USD/JPY
The USD/JPY pair initially tried to rally during the course of the session on Friday but turned back around as the 113 level was a bit too rich for the market. Because of this, we ended up forming a fairly negative candle and it looks like we’re going to go lower to try to test the bottom again. This makes a lot of sense, as this pair is very sensitive to risk appetite. There seems to be a lot of concern around the world right now, and as stock markets fall this pair will house well. Also, recently the Federal Reserve has had to admit that raising interest rates probably isn’t going to happen anytime soon, and with that it’s likely that the US dollar could continue to lose some strength against the Japanese yen as both central banks looks set to sit fairly still.
NZD/USD
The NZD/USD pair went back and forth during the course of the day on Friday, and ended up forming a bit of a hammer. The hammer of course is a rather supportive candle, and as a result I would not be surprised at all to see this market go higher. If it does, I don’t expect any type of break of the resistance above which I see at the 0.6750 level. At that we are simply going to continue to go back and forth as the commodity markets are extraordinarily volatile, and of course are somewhat directionless that point in time.
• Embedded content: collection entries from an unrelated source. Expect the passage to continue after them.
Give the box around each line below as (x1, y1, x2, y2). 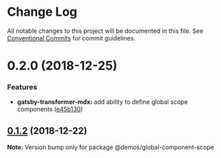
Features (7, 83, 38, 92)
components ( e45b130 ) (16, 105, 83, 114)
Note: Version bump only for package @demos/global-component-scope (7, 143, 214, 151)
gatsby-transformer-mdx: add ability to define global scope (16, 98, 188, 106)
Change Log (7, 4, 77, 20)
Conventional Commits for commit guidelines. (7, 34, 135, 42)
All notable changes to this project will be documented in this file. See (7, 27, 204, 35)
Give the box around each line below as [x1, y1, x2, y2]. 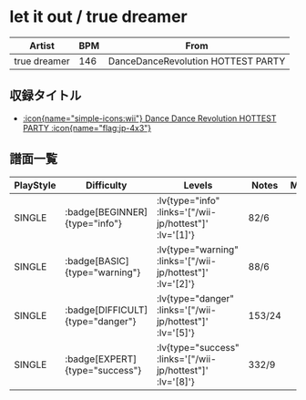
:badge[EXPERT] [65, 353, 138, 365]
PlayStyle [14, 179, 56, 191]
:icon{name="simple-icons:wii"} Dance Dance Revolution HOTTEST [22, 112, 277, 124]
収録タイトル [9, 88, 82, 104]
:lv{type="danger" [156, 292, 235, 304]
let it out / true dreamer [9, 6, 189, 27]
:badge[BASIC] [65, 254, 130, 267]
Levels [183, 179, 213, 191]
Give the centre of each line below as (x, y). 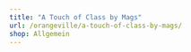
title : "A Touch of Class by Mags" (76, 17)
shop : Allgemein (39, 33)
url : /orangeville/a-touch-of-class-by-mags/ (95, 26)
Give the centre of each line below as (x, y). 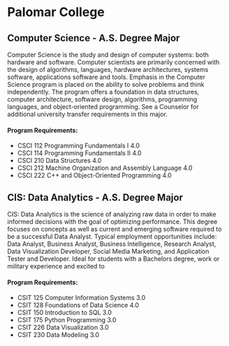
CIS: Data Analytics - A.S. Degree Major (95, 197)
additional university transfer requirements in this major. (87, 114)
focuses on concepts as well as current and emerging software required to (114, 229)
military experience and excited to (56, 266)
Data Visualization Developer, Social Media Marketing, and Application (108, 252)
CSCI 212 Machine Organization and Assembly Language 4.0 (105, 168)
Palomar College (56, 12)
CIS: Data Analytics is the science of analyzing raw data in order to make (112, 215)
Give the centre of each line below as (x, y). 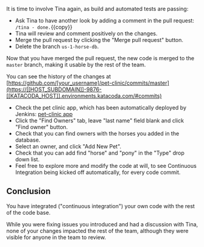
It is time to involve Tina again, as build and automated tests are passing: (97, 9)
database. (28, 140)
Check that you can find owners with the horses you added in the (97, 134)
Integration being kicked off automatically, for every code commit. (98, 172)
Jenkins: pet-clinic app (44, 114)
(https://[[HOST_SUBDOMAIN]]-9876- (54, 89)
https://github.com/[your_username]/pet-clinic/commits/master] (89, 83)
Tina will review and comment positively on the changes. (86, 33)
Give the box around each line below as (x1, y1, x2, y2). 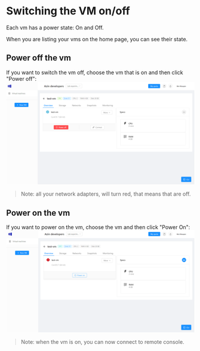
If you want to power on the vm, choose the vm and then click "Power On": (6, 224, 190, 231)
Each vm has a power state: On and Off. (6, 24, 104, 31)
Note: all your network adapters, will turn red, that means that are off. (20, 190, 191, 198)
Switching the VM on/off (6, 4, 130, 18)
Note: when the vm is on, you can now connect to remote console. (20, 338, 184, 345)
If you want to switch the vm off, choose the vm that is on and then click (6, 69, 183, 76)
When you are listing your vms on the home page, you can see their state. (6, 35, 188, 42)
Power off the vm (6, 53, 72, 63)
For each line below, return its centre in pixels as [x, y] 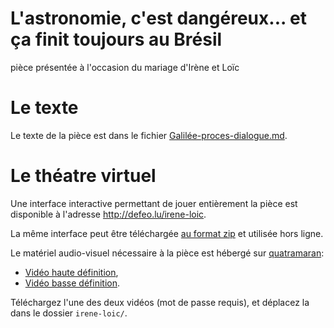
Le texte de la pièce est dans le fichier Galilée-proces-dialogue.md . [149, 135]
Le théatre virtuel [83, 176]
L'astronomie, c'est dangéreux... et [159, 18]
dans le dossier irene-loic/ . [69, 313]
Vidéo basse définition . [72, 283]
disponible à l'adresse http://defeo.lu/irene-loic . [108, 214]
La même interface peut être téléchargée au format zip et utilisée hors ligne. [167, 233]
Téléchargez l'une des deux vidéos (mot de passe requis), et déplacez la [160, 302]
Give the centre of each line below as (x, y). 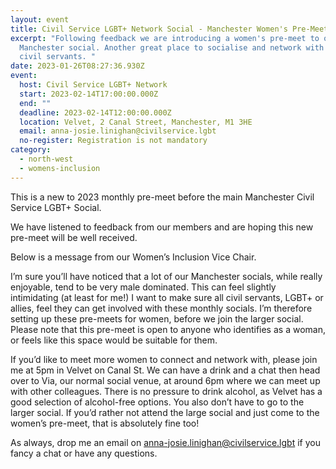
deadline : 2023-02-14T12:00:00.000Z (95, 112)
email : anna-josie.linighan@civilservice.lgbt (118, 131)
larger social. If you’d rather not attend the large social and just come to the (165, 412)
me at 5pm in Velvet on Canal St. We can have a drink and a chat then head (165, 370)
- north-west (46, 159)
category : (31, 150)
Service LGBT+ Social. (56, 207)
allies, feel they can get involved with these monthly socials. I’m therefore (161, 308)
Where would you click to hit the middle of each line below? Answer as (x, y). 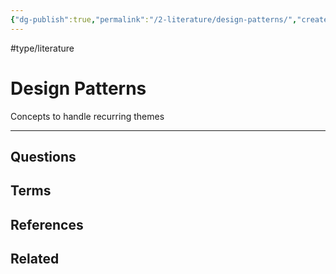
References (47, 224)
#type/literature (42, 48)
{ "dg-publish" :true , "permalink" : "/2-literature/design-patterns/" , (154, 19)
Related (35, 259)
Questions (43, 156)
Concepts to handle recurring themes (87, 116)
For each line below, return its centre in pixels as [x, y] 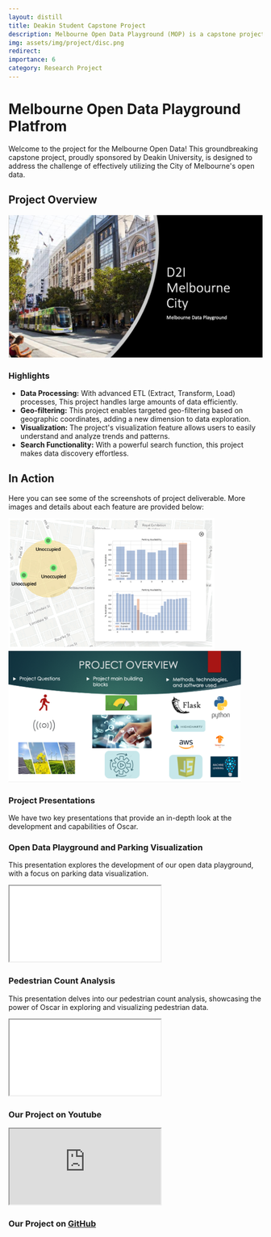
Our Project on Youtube [55, 1114]
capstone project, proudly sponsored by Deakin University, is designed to [130, 157]
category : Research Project [56, 69]
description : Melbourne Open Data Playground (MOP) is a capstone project [137, 34]
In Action [31, 479]
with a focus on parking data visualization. [79, 873]
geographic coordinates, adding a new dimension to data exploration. [135, 419]
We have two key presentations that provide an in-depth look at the [120, 818]

I think that short-term traders will be attracted to this market because we had such a well-defined trading range, which I also see the bottom at the 0.65 handle. At this moment though, we are essentially in the center of this area so although it looks like we’re going higher, it’s not necessarily the optimal place to place a trade. Because of this, I’m going to sit on the sidelines and perhaps wait for some type of pullback in order to start buying.